Download or read book Analysis of High Dimensional Multivariate Stochastic Volatility Models written by Siddhartha Chib and published by . This book was released on 2005 with total page 0 pages. Available in PDF, EPUB and Kindle. Book excerpt: This paper is concerned with the fitting and comparison of high dimensional multivariate time series models with time varying correlations. The models considered here combine features of the classical factor model with those of the univariate stochastic volatility model. Specifically, a set of unobserved time-dependent factors, along with an associated loading matrix, are used to model the contemporaneous correlation while, conditioned on the factors, the noise in each factor and each series is assumed to follow independent three-parameter univariate stochastic volatility processes. A complete analysis of these models, and its special cases, is developed that encompasses estimation, filtering and model choice. The centerpieces of our estimation algorithm (which relies on MCMC methods) is (1) a reduced blocking scheme for sampling the free elements of the loading matrix and the factors and (2) a special method for sampling the parameters of the univariate SV process. The sampling of the loading matrix (containing typically many hundreds of parameters) is done via a highly tuned Metropolis-Hastings step.

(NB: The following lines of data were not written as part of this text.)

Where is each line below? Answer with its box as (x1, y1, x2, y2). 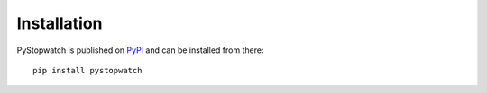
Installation (16, 13, 103, 33)
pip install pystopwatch (32, 65, 142, 75)
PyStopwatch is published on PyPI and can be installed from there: (16, 45, 264, 55)
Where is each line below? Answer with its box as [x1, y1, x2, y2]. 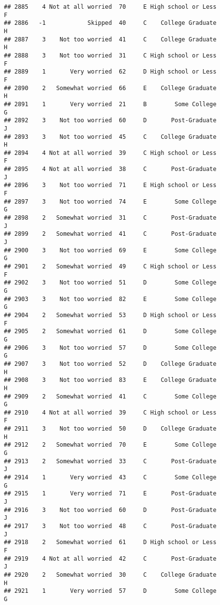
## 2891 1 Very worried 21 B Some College [4, 100, 217, 108]
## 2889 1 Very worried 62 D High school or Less [4, 68, 217, 76]
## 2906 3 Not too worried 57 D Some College [4, 344, 217, 351]
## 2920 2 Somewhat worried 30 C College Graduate [4, 571, 217, 578]
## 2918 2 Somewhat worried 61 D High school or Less [4, 539, 217, 546]
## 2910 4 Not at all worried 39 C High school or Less [4, 409, 217, 416]
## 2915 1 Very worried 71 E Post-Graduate [4, 490, 217, 497]
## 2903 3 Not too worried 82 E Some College [4, 295, 217, 302]
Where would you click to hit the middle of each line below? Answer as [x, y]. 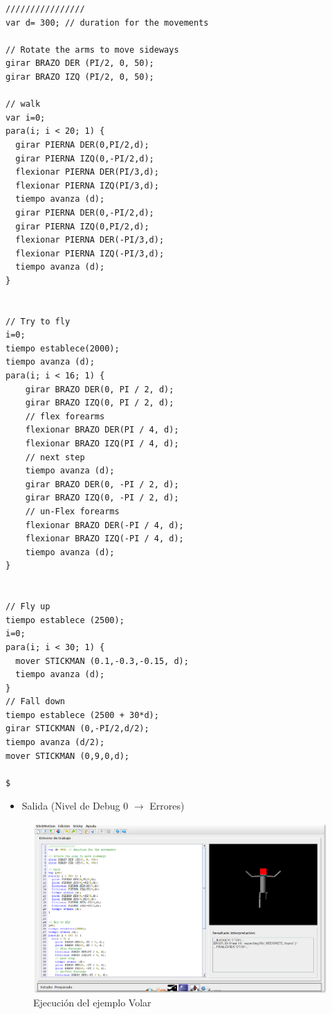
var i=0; [26, 117]
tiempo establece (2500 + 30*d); [82, 715]
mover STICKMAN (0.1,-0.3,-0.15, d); [102, 661]
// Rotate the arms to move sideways [92, 50]
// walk [23, 104]
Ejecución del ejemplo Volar [92, 1003]
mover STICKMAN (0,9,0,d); [67, 756]
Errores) [167, 806]
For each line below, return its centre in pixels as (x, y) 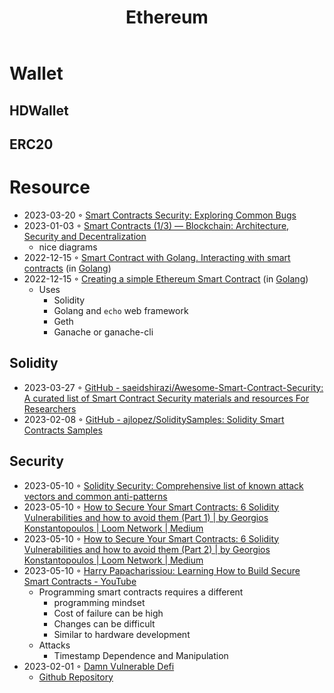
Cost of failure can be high (108, 613)
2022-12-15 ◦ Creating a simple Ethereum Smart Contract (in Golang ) (166, 278)
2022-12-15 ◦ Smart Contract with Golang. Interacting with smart (157, 257)
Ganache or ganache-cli (103, 332)
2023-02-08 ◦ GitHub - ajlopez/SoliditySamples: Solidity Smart (154, 419)
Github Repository (76, 677)
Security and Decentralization (85, 236)
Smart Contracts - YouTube (80, 581)
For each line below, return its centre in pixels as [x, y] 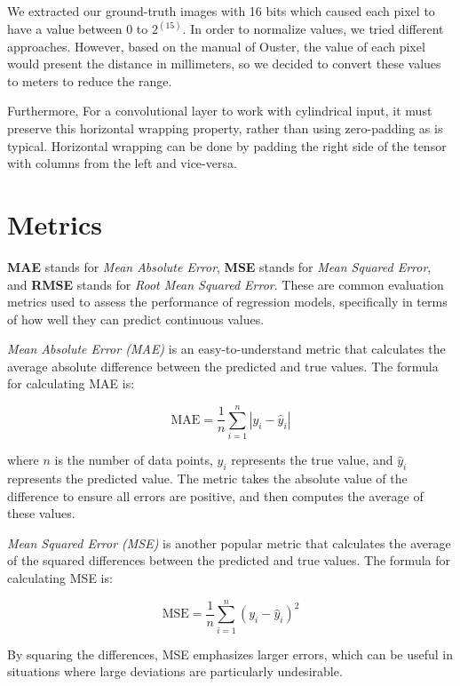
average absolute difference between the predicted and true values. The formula [223, 366]
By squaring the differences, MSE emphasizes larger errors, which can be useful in [230, 654]
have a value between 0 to [78, 29]
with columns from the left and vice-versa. [122, 163]
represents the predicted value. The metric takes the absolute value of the [207, 478]
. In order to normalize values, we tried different [313, 29]
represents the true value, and [312, 460]
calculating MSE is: [60, 577]
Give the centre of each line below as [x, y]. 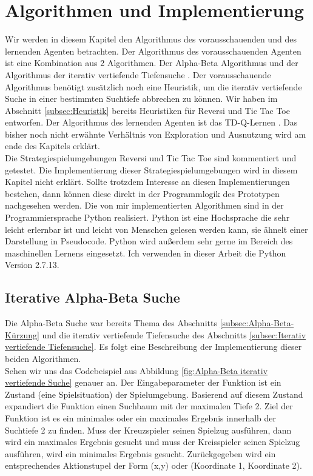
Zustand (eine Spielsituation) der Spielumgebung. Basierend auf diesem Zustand [154, 394]
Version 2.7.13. [32, 265]
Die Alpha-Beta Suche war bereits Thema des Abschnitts [111, 323]
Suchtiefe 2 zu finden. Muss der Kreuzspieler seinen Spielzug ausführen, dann [148, 430]
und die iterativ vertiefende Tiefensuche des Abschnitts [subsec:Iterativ [174, 334]
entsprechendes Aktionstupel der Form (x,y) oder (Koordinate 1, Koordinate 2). [153, 465]
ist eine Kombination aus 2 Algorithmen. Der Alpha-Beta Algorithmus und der [152, 63]
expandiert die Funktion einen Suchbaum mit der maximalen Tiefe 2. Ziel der [149, 406]
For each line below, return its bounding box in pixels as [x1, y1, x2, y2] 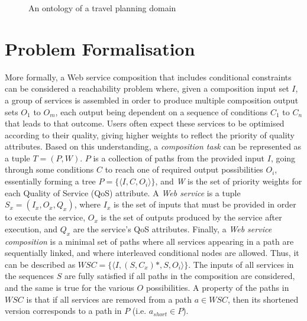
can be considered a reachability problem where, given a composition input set [5, 82, 289, 95]
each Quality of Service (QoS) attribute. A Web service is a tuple [5, 186, 241, 199]
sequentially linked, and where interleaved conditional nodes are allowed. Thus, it [5, 247, 299, 259]
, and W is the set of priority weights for [155, 175, 302, 187]
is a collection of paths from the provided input [93, 151, 265, 164]
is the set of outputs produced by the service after [101, 211, 282, 223]
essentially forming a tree [5, 175, 96, 187]
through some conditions [5, 163, 94, 176]
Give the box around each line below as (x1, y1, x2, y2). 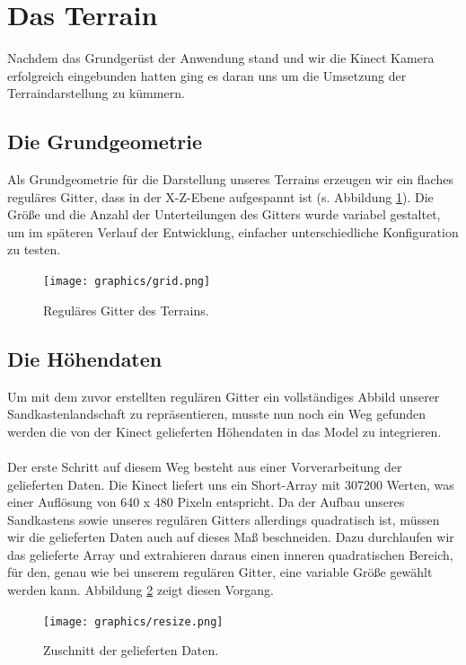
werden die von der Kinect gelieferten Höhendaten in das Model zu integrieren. (7, 421, 442, 440)
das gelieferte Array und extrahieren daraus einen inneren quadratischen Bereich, (7, 545, 453, 563)
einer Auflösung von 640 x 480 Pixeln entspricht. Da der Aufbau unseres (7, 492, 405, 511)
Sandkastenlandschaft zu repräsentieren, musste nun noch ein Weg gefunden (7, 404, 426, 423)
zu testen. (7, 240, 61, 259)
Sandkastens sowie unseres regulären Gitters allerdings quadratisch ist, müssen (7, 510, 440, 528)
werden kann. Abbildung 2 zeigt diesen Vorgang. (7, 581, 274, 599)
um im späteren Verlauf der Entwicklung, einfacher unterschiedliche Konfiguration (7, 222, 459, 241)
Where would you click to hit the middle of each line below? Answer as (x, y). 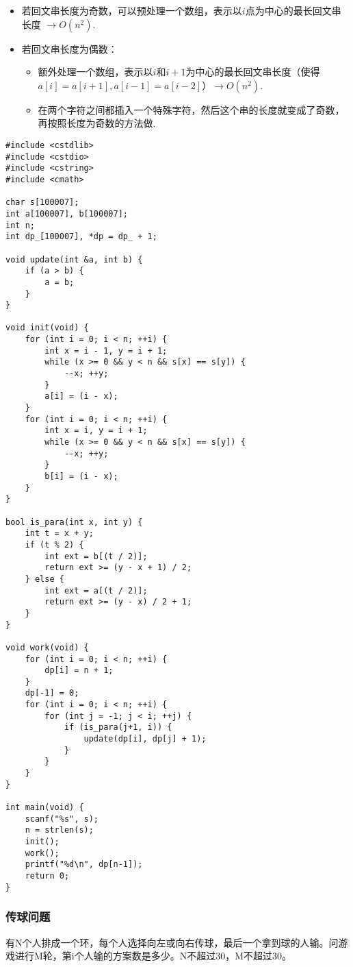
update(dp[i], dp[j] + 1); (145, 739)
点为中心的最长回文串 (293, 10)
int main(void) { (45, 808)
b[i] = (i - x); (81, 476)
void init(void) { (47, 328)
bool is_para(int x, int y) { (74, 522)
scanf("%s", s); (62, 819)
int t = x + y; (59, 534)
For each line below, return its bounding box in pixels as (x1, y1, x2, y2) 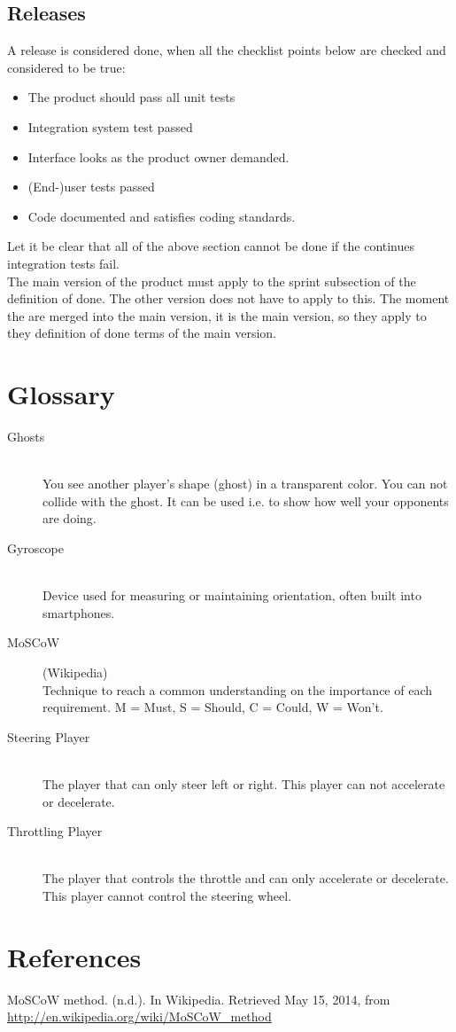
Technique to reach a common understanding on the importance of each (43, 680, 433, 699)
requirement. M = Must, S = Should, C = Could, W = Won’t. (43, 698, 383, 716)
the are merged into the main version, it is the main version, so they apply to (7, 306, 427, 324)
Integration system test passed (27, 117, 193, 136)
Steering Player (7, 727, 90, 746)
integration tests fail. (7, 254, 120, 272)
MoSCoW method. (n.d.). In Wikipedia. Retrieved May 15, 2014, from (7, 989, 390, 1008)
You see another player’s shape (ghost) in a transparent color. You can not (43, 474, 448, 493)
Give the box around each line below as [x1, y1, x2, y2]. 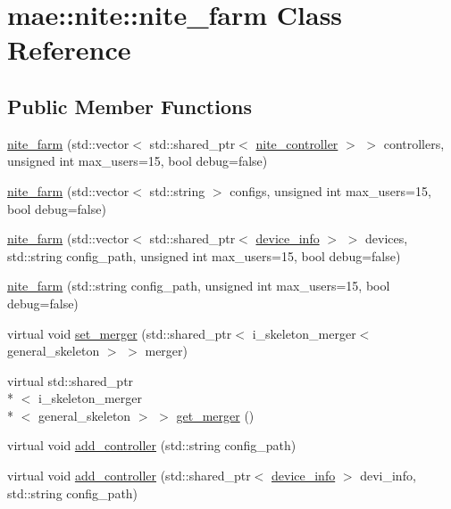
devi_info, [360, 466, 416, 485]
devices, [364, 229, 408, 248]
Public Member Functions [7, 92, 252, 119]
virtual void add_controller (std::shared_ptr [7, 466, 251, 485]
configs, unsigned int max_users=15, [230, 181, 431, 200]
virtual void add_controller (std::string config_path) [7, 436, 296, 455]
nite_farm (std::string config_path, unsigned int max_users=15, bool [7, 276, 390, 295]
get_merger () [176, 406, 255, 424]
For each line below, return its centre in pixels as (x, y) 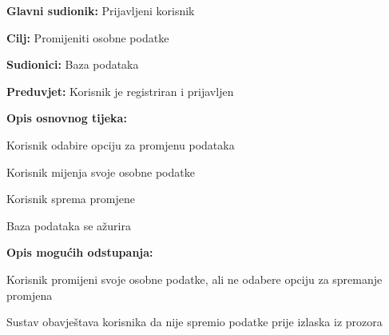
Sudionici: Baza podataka (73, 64)
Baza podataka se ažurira (69, 225)
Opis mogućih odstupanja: (80, 252)
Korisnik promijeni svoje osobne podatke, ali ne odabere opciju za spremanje (194, 279)
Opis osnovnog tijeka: (67, 118)
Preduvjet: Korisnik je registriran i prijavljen (120, 91)
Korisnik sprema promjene (71, 199)
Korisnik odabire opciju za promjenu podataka (121, 144)
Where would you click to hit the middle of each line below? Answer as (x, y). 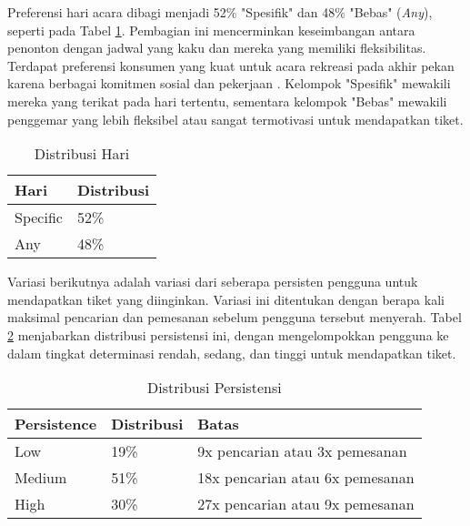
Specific (39, 217)
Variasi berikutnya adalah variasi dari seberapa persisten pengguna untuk (213, 282)
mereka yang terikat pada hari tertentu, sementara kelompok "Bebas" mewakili (227, 101)
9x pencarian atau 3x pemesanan (302, 451)
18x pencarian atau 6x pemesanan (306, 478)
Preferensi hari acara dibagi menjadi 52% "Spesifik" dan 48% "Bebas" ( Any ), (220, 12)
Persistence (56, 424)
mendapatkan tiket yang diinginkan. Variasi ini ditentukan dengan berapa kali (226, 299)
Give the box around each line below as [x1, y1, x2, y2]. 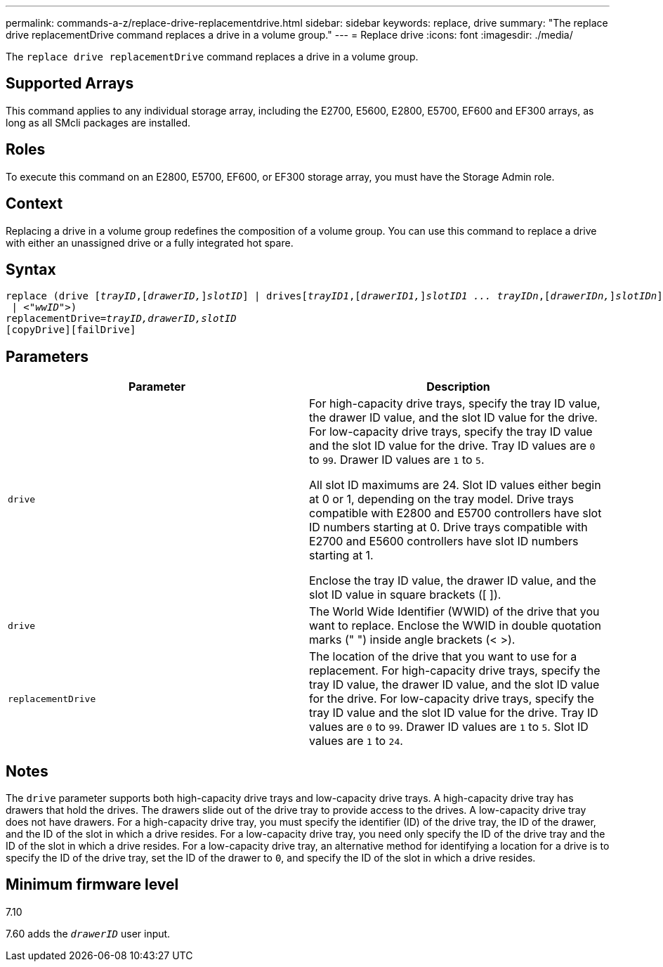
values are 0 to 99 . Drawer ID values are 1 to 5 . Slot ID [309, 720, 589, 734]
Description [426, 379, 490, 394]
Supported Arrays [6, 74, 134, 93]
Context [6, 195, 63, 213]
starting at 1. [309, 548, 374, 563]
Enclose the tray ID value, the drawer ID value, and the [309, 573, 596, 588]
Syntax [6, 260, 56, 278]
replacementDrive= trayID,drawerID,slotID [6, 313, 237, 325]
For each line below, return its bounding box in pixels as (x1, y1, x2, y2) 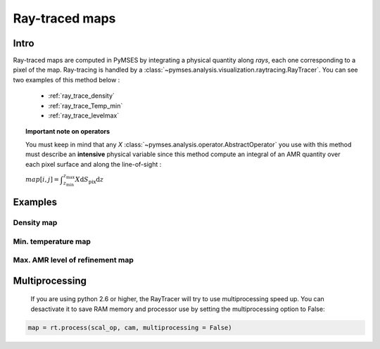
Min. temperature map (13, 236, 91, 246)
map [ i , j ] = (25, 175, 60, 183)
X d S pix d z (75, 175, 104, 185)
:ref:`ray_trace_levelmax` (48, 111, 120, 120)
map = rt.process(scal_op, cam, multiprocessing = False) (27, 324, 232, 331)
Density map (13, 217, 58, 227)
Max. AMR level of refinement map (13, 255, 134, 265)
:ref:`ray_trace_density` (48, 91, 115, 100)
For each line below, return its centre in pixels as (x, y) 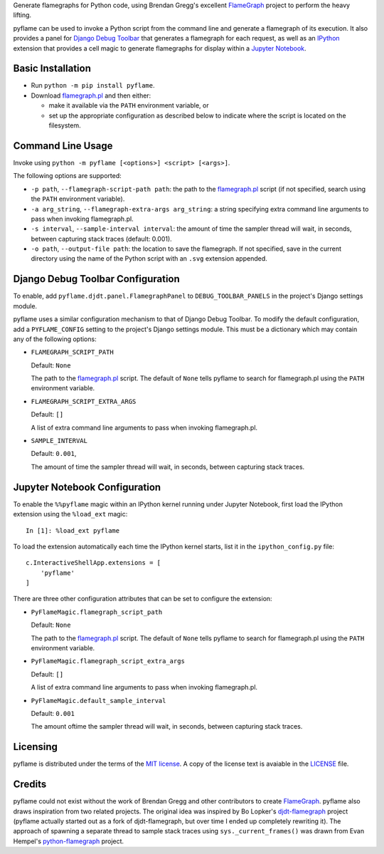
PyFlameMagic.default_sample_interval (98, 701)
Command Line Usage (63, 146)
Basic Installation (52, 69)
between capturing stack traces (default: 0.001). (101, 239)
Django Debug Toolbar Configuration (97, 279)
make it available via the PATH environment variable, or (129, 105)
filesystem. (65, 125)
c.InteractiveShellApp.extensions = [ (94, 563)
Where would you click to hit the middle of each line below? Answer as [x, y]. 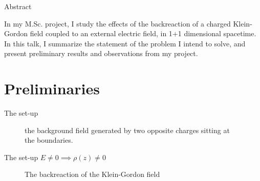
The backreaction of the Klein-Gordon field [92, 174]
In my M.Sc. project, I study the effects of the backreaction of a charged [117, 23]
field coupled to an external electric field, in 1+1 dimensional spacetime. [143, 33]
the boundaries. [49, 140]
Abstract [18, 6]
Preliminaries [52, 88]
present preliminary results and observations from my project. [101, 53]
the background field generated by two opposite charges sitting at [127, 130]
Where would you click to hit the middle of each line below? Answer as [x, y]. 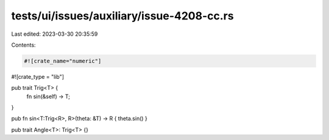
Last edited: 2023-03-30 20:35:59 [55, 34]
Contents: [23, 45]
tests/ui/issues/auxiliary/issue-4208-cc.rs [122, 16]
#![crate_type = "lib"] [37, 76]
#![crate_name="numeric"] [63, 61]
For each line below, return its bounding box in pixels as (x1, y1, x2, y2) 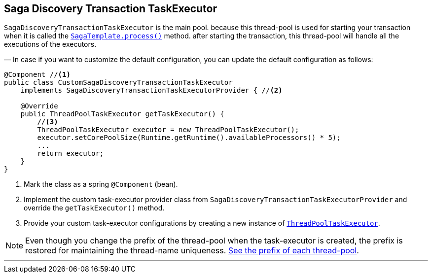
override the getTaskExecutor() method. (24, 204, 165, 212)
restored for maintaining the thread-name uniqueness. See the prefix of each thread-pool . (25, 245, 359, 256)
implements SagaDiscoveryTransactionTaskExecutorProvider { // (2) (20, 86, 283, 95)
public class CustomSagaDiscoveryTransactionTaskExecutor (4, 78, 233, 87)
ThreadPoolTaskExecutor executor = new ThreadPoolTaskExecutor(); (37, 126, 299, 134)
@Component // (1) (4, 70, 71, 79)
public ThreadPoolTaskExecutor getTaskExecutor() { (20, 110, 224, 118)
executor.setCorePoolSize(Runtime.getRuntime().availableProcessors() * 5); (37, 134, 341, 142)
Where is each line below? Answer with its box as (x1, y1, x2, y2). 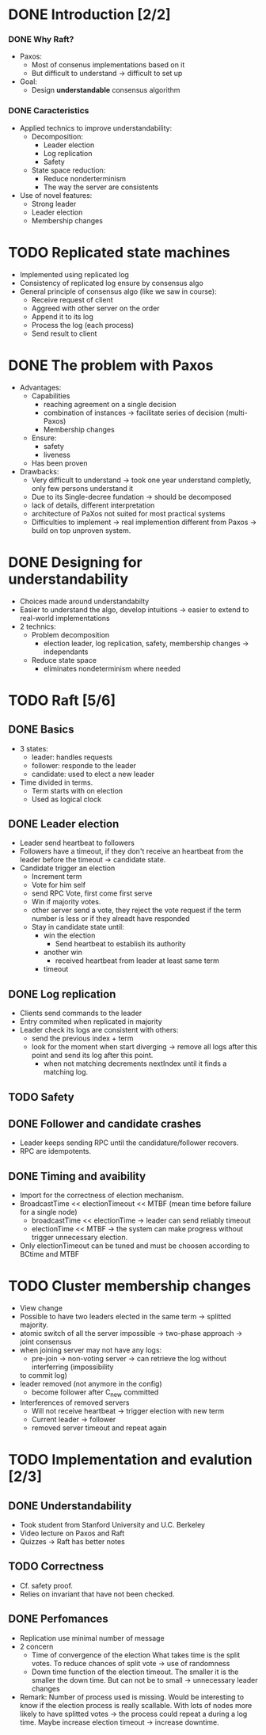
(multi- (225, 408, 248, 417)
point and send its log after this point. (31, 1051, 154, 1060)
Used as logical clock (31, 794, 101, 804)
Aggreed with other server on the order (31, 303, 160, 313)
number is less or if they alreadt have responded (31, 914, 190, 923)
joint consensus (19, 1337, 72, 1347)
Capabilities (31, 390, 70, 401)
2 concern (19, 1642, 54, 1651)

The resulting algorithm is completely scalable in terms of series and factors and very simulation-efficient. We also provide methods for estimating the log-likelihood function and the filtered values of the time-varying volatilities and correlations. We pay special attention to the problem of comparing one version of the model with another and for determining the number of factors. For this purpose we use MCMC methods to find the marginal likelihood and associated Bayes factors of each fitted model. In sum, these procedures lead to the first unified and practical likelihood based analysis of truly high dimensional models of stochastic volatility. We apply our methods in detail to two datasets. The first is the return vector on 20 exchange rates against the US Dollar. The second is the return vector on 40 common stocks quoted on the New York Stock Exchange.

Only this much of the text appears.